Models

Your Turn 1

  • Change the working directory to the folder where wages.xlsx is located and this file is saved.
  • Then import wages.xlsx as wages and copy the code to your setup chunk.
  • Be sure to set NA: to NA.
  • Switch the eval option in the YAML header to true.

Your Turn 2

  • Fit the model

\[ \log(\text{income}) = \beta_0 + \beta_1 \cdot \text{education} + \epsilon \]

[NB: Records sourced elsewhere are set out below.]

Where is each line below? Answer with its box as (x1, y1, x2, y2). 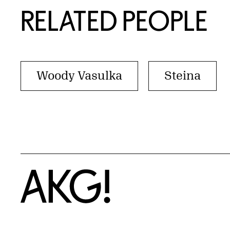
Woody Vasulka (36, 69, 122, 82)
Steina (164, 69, 201, 82)
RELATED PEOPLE (21, 6, 208, 36)

  • Store the result in an object called mod_e.
  • Examine the output. What does it look like?

Your Turn 3

Use a pipe to model log(income) against height. Then use broom and dplyr functions to extract:

  1. The coefficient estimates and their related statistics
  2. The adj.r.squared and p.value for the overall model

Your Turn 4

Model log(income) against education and height and sex. Can you interpret the coefficients?

Your Turn 5

Add + geom_smooth(method = lm) to the code below. What happens?

wages |> 
  ggplot(aes(x = height, y = log(income))) +
  geom_point(alpha = 0.1)

Your Turn 6

Use add_predictions() to make the plot below. Facetting is by level of education.

# In case you haven't made the ehs model
mod_ehs <- wages|> 
  lm(log(income) ~ education + height + sex, data = _)

# Make plot here

Your Turn 7

Use gather_residuals() to make the plot below.

Caution

Models mod_h and mod_ehs should be available in your environment because you fitted them in previous sections. But you have to fit and store the model mod_eh which stands for education and height.

# Make the plot here

Take Aways

  • Use glance(), tidy(), and augment() from the broom package to return model values in a data frame.

  • Use add_predictions() or gather_predictions() or spread_predictions() from the modelr package to visualize predictions.

  • Use add_residuals() or gather_residuals() or spread_residuals() from the modelr package to visualize residuals.